**PROBLEM REQUIREMENTS:**
Below are entries to be transcribed exactly; exclude the pictures from the copy.

Excerpts from a dataset

======

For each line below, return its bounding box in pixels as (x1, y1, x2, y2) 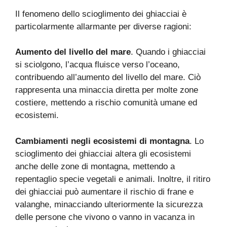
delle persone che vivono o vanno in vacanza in (15, 212, 195, 222)
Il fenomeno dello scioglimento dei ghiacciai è (15, 9, 186, 19)
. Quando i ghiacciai (131, 47, 206, 57)
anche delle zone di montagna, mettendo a (15, 161, 175, 171)
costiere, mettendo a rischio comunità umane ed (15, 98, 197, 108)
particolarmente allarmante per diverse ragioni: (15, 21, 192, 31)
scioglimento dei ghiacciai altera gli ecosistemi (15, 148, 191, 159)
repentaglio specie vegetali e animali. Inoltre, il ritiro (15, 174, 210, 184)
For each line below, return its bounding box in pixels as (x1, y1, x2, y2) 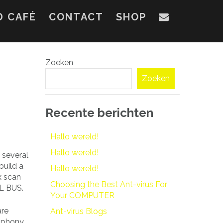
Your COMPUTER (50, 190, 114, 200)
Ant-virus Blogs (50, 206, 107, 216)
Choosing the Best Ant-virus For (50, 179, 167, 189)
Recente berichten (45, 106, 153, 120)
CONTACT (49, 11, 104, 23)
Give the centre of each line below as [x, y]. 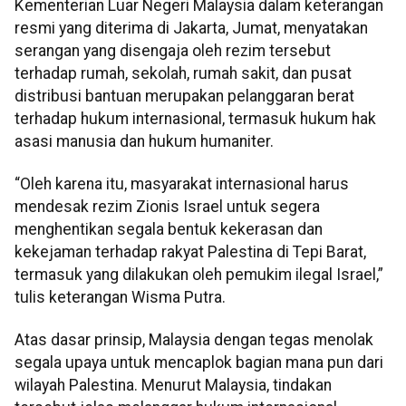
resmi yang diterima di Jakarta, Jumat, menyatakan [191, 28]
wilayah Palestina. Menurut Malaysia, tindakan [173, 386]
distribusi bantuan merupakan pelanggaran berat [184, 96]
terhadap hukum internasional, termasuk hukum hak [195, 118]
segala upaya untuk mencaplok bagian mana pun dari [199, 363]
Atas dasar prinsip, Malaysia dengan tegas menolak [194, 340]
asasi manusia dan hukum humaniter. [144, 141]
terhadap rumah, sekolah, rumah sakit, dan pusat [183, 73]
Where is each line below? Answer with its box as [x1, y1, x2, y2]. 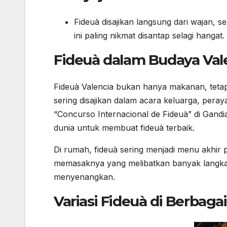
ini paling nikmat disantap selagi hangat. [74, 30, 224, 41]
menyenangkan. [54, 172, 115, 182]
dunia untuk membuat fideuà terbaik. [54, 123, 195, 133]
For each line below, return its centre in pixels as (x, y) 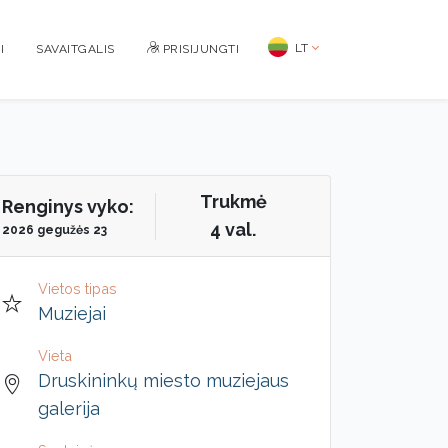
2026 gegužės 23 (54, 229)
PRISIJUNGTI (199, 49)
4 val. (233, 229)
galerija (69, 408)
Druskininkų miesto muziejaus (163, 380)
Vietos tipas (77, 288)
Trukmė (233, 201)
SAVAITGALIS (75, 49)
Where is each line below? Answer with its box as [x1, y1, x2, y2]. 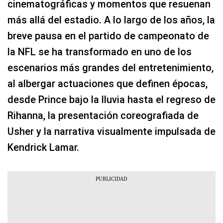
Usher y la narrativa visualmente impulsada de [7, 125, 216, 138]
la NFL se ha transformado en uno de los [7, 46, 192, 58]
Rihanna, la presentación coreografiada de [7, 110, 199, 122]
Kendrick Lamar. [7, 141, 79, 154]
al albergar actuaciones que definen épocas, [7, 78, 208, 90]
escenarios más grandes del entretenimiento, [7, 62, 214, 74]
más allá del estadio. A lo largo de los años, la [7, 14, 215, 26]
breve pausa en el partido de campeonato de [7, 30, 209, 42]

======

**OUTPUT OF THE EXERCISE:**
For each line below, return its bounding box in pixels as (x1, y1, x2, y2) 
delle persone che vivono o vanno in vacanza in (15, 212, 195, 222)
Il fenomeno dello scioglimento dei ghiacciai è (15, 9, 186, 19)
. Quando i ghiacciai (131, 47, 206, 57)
anche delle zone di montagna, mettendo a (15, 161, 175, 171)
costiere, mettendo a rischio comunità umane ed (15, 98, 197, 108)
particolarmente allarmante per diverse ragioni: (15, 21, 192, 31)
scioglimento dei ghiacciai altera gli ecosistemi (15, 148, 191, 159)
repentaglio specie vegetali e animali. Inoltre, il ritiro (15, 174, 210, 184)
For each line below, return its bounding box in pixels as (x1, y1, x2, y2) 
Your COMPUTER (50, 190, 114, 200)
Ant-virus Blogs (50, 206, 107, 216)
Choosing the Best Ant-virus For (50, 179, 167, 189)
Recente berichten (45, 106, 153, 120)
CONTACT (49, 11, 104, 23)
Give the centre of each line below as [x, y]. 
resmi yang diterima di Jakarta, Jumat, menyatakan [191, 28]
wilayah Palestina. Menurut Malaysia, tindakan [173, 386]
distribusi bantuan merupakan pelanggaran berat [184, 96]
terhadap hukum internasional, termasuk hukum hak [195, 118]
segala upaya untuk mencaplok bagian mana pun dari [199, 363]
Atas dasar prinsip, Malaysia dengan tegas menolak [194, 340]
asasi manusia dan hukum humaniter. [144, 141]
terhadap rumah, sekolah, rumah sakit, dan pusat [183, 73]
Where is each line below? Answer with its box as [x1, y1, x2, y2]. 
ini paling nikmat disantap selagi hangat. [74, 30, 224, 41]
menyenangkan. [54, 172, 115, 182]
dunia untuk membuat fideuà terbaik. [54, 123, 195, 133]
For each line below, return its centre in pixels as (x, y) 
2026 gegužės 23 (54, 229)
PRISIJUNGTI (199, 49)
4 val. (233, 229)
galerija (69, 408)
Druskininkų miesto muziejaus (163, 380)
Vietos tipas (77, 288)
Trukmė (233, 201)
SAVAITGALIS (75, 49)
Where is each line below? Answer with its box as [x1, y1, x2, y2]. 
Usher y la narrativa visualmente impulsada de [7, 125, 216, 138]
la NFL se ha transformado en uno de los [7, 46, 192, 58]
Rihanna, la presentación coreografiada de [7, 110, 199, 122]
Kendrick Lamar. [7, 141, 79, 154]
al albergar actuaciones que definen épocas, [7, 78, 208, 90]
escenarios más grandes del entretenimiento, [7, 62, 214, 74]
más allá del estadio. A lo largo de los años, la [7, 14, 215, 26]
breve pausa en el partido de campeonato de [7, 30, 209, 42]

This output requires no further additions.